I smile. My guess is that most political dictators have fewer enemies than the Gables. But then, dictators are probably more aware of their vulnerability to those enemies too. Gables seem to think that the only people capable of hurting them are other Gables.
“I’ve told you a lot about my history,” Lander continues. “May I ask about yours?”
“No, not tonight,” I say quietly.
My audacity startles us both and together we laugh.
“I know I’m being unfair,” I continue, “but I just don’t have the energy to comb through my history.”
“Is there something I can do for you? Is there something you need?”
I nod, and then I do something that surprises even me. I reach over and take his free hand in mine. I’ve been underneath Lander, had him inside me. I know what it’s like to have him caress my skin. I know what he tastes like. But other than a fleeting, thoughtless moment in the bedroom, this is the first time I’ve ever held his hand.

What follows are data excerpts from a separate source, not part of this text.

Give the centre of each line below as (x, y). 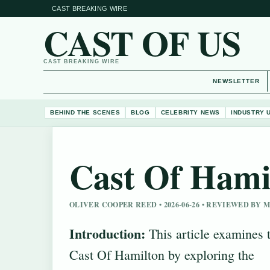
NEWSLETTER (236, 81)
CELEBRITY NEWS (190, 112)
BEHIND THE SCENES (85, 112)
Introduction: (107, 234)
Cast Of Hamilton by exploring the (162, 255)
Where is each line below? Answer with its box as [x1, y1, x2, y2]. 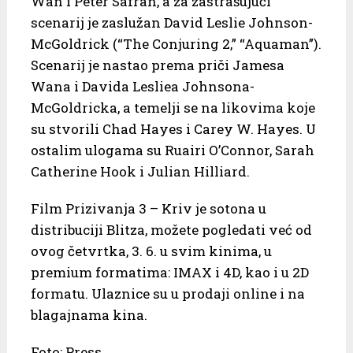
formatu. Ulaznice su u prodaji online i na [30, 284, 305, 303]
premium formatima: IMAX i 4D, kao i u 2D [30, 262, 309, 281]
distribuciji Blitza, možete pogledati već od [30, 220, 312, 239]
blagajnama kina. [30, 305, 147, 324]
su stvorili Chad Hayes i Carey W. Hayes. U [30, 119, 316, 138]
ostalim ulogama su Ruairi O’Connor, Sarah [30, 140, 314, 159]
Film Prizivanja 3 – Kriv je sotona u [30, 199, 266, 217]
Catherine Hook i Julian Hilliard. [30, 162, 250, 180]
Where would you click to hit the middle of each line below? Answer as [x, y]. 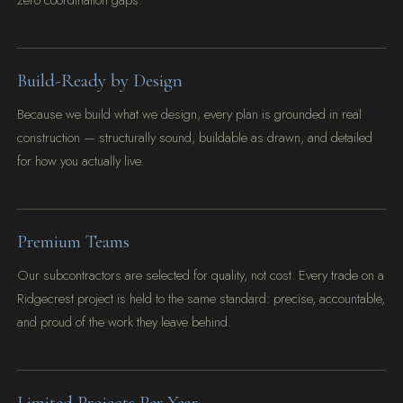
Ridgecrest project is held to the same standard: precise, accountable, [201, 298]
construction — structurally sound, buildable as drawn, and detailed [195, 138]
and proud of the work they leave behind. [125, 322]
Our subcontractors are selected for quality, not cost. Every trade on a [201, 275]
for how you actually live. [81, 161]
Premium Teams [74, 242]
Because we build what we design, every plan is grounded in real [190, 115]
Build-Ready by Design [100, 81]
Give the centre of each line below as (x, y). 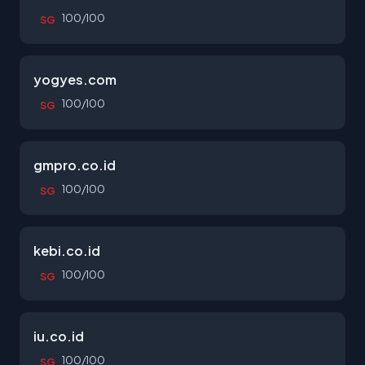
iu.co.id (59, 336)
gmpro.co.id (75, 165)
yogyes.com (75, 79)
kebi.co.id (67, 251)
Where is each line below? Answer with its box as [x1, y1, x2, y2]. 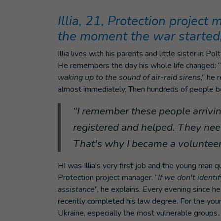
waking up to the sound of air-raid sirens [58, 72, 201, 83]
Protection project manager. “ [58, 172, 158, 183]
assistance [58, 184, 95, 195]
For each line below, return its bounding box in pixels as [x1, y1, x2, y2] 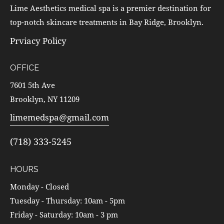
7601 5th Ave [10, 79, 55, 90]
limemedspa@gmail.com [10, 111, 109, 123]
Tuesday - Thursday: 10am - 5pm [10, 195, 125, 205]
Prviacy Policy [10, 34, 66, 46]
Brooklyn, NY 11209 [10, 93, 79, 104]
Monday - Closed [10, 181, 69, 191]
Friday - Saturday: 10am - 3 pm [10, 209, 118, 219]
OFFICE [10, 63, 39, 73]
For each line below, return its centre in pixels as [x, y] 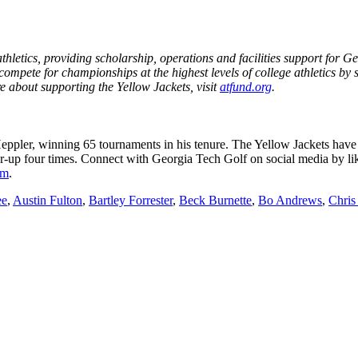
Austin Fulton [48, 201]
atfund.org [246, 86]
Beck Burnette [215, 201]
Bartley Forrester [131, 201]
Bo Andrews [290, 201]
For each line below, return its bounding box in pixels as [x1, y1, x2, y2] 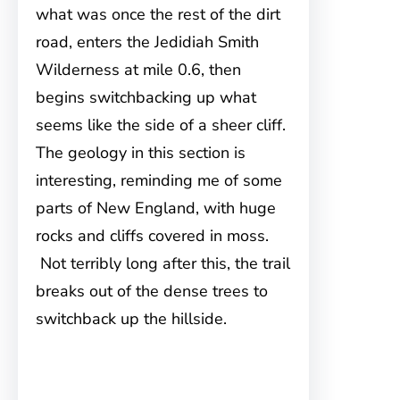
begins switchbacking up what [36, 87, 256, 109]
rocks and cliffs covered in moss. [36, 225, 269, 247]
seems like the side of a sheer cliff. [36, 114, 290, 137]
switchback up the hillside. [36, 308, 227, 330]
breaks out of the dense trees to [36, 280, 268, 303]
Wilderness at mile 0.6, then [36, 59, 241, 81]
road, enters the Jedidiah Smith [36, 31, 259, 54]
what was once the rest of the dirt [36, 4, 280, 26]
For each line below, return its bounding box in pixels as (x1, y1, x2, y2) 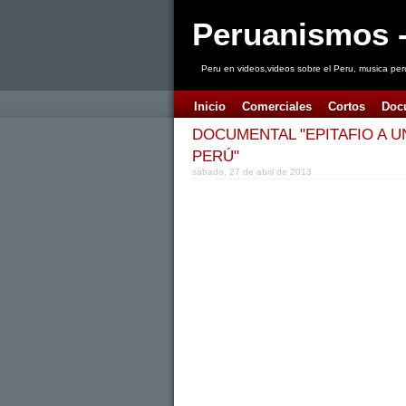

His eyes spark with something warm and he pulls me to him so I’m tucked into the crook of his arm.
And that’s when the shaking stops.
We sit there, just like that, silently looking out at the city, until eventually I feel sleep pulling at me and I close my eyes, slipping into unconsciousness while I hold his hand.
chapter three
Hours later I wake up. We’re still both on the couch, his right arm still wrapped around me as his body leans to the left, his head lolled to the side. The sky has an orange glow and its color penetrates the room, making everything look a little bit magical. The rhythm of Lander’s breathing is slow and sweet.
Everything about this moment feels blessed.
Gently I put my hand on his chest, feel the methodical and determined beat of his heart. His eyes open and he takes in the room and our place in it before turning to me. When he presses his lips against mine the sensation is gentle and filled with more adoration than lust.